Abstract ID: 1369
Part of General Paper Session (Other abstracts in this session)
Authors: Durham, Mercedes
Submitted by: Durham, Mercedes (Cardiff University/University of Aberdeen, United Kingdom)
It is well established that change in language use can be preceded by changes in linguistic attitudes; often, however, it is only once change is well underway that attitudes come to be examined, meaning that we do not necessarily have concrete information about prior linguistic attitudes.
This paper attempts to address this and offers a longitudinal perspective on change in dialect attitudes by focussing on two linked studies conducted on the Shetland Islands, at the far north of the United Kingdom, roughly 30 years apart.

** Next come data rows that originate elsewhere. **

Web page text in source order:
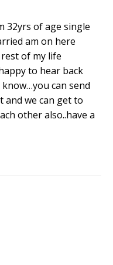
32yrs of age single
am on here
of my life
to hear back
can send
and we can get to
other also..have a
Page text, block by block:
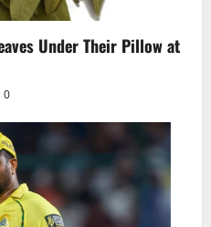
Under Their Pillow at
0
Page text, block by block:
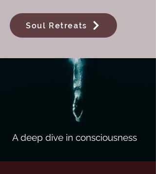
Soul Retreats
A deep dive in consciousness
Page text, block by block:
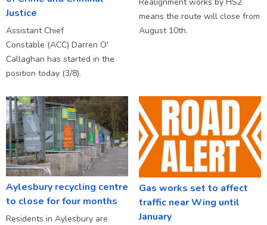
Justice
Assistant Chief
Constable (ACC) Darren O'
Callaghan has started in the
position today (3/8).
means the route will close from
August 10th.
Aylesbury recycling centre
to close for four months
Residents in Aylesbury are
Gas works set to affect
traffic near Wing until
January
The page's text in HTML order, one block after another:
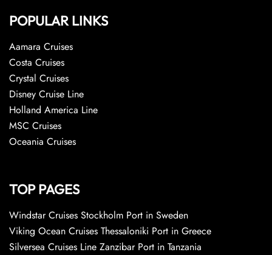
POPULAR LINKS
Aamara Cruises
Costa Cruises
Crystal Cruises
Disney Cruise Line
Holland America Line
MSC Cruises
Oceania Cruises
TOP PAGES
Windstar Cruises Stockholm Port in Sweden
Viking Ocean Cruises Thessaloniki Port in Greece
Silversea Cruises Line Zanzibar Port in Tanzania
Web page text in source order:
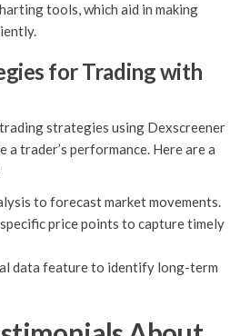
tools, which aid in making
for Trading with
strategies using Dexscreener
a trader’s performance. Here are a
to forecast market movements.
price points to capture timely
data feature to identify long-term
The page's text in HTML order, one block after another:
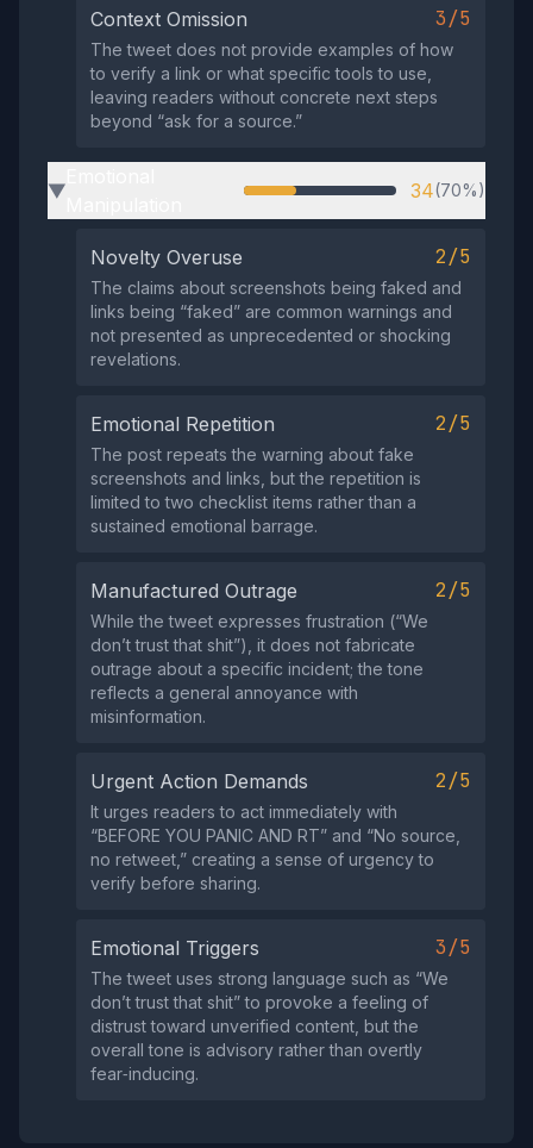
Context Omission 3/5
The tweet does not provide examples of how
to verify a link or what specific tools to use,
leaving readers without concrete next steps
beyond “ask for a source.”
▶ 34(70%)
Novelty Overuse 2/5
The claims about screenshots being faked and
links being “faked” are common warnings and
not presented as unprecedented or shocking
revelations.
Emotional Repetition 2/5
The post repeats the warning about fake
screenshots and links, but the repetition is
limited to two checklist items rather than a
sustained emotional barrage.
Manufactured Outrage 2/5
While the tweet expresses frustration (“We
don’t trust that shit”), it does not fabricate
outrage about a specific incident; the tone
reflects a general annoyance with
misinformation.
Urgent Action Demands 2/5
It urges readers to act immediately with
“BEFORE YOU PANIC AND RT” and “No source,
no retweet,” creating a sense of urgency to
verify before sharing.
Emotional Triggers 3/5
The tweet uses strong language such as “We
don’t trust that shit” to provoke a feeling of
distrust toward unverified content, but the
overall tone is advisory rather than overtly
fear‑inducing.

The data presented comes from questionnaires examining the attitudes of Shetland children aged 13 to 16 towards the dialect, as well as their reported use of it; 344 were collected in 1983 and 484 in 2010. This represents the majority of children between those ages in Shetland, as classes in most of the Shetland schools were targeted. In the years between the first attitudinal study and the second, Shetland’s situation has changed considerably; both socially: the discovery of oil in the North Sea and the construction of the Sullom Voe oil terminal brought an influx of outsiders to the island, and linguistically: younger speakers have been found to use the dialect less than previous generations (Melchers and Sundkvist 2010, Smith and Durham 2011).
The possible affect of incomers to the island is clear from the results of the two studies. The attitudinal data considers not merely children whose parents were also born on Shetland, but any child in the classes studied. In 2010 there is a higher proportion of children born and being raised in Shetland but with parents born off the islands than in 1983 (14% vs. 4%), while the rates of children born off the islands and with no familial ties to Shetland has stayed nearly the same (10-11%). These Shetland-born but not Shetland origin children have very different attitudes in 2010 than in 1983 and this combined with their higher numbers is one possible explanation for why fewer young speakers use the dialect.
The attitudinal data is also revealing in terms of reported dialect use: as expected, it is clear that in some contexts the dialect is no longer considered an option, but new questions about social media (e-mail, text and facebook) show that the dialect is still used frequently in some contexts even by children without familial ties to Shetland. The attitudinal results thus help us gain a better picture of the dialect shift which is currently underway in Shetland and allow us to better understand how the two may be linked.
References
Melchers, G. and Sundkvist, P. 2010. Shetland and Orkney. In Schreier, D., P. Trudgill, E. W. Schneider, and J. P. Williams (eds.) The Lesser-Known Varieties of English. Cambridge: Cambridge University Press, 17–34.
Smith, J. and Durham, M. 2011. A tipping point in dialect obsolescence? Change across the generations in Lerwick, Shetland. Journal of Sociolinguistics 15 (2), 197-225.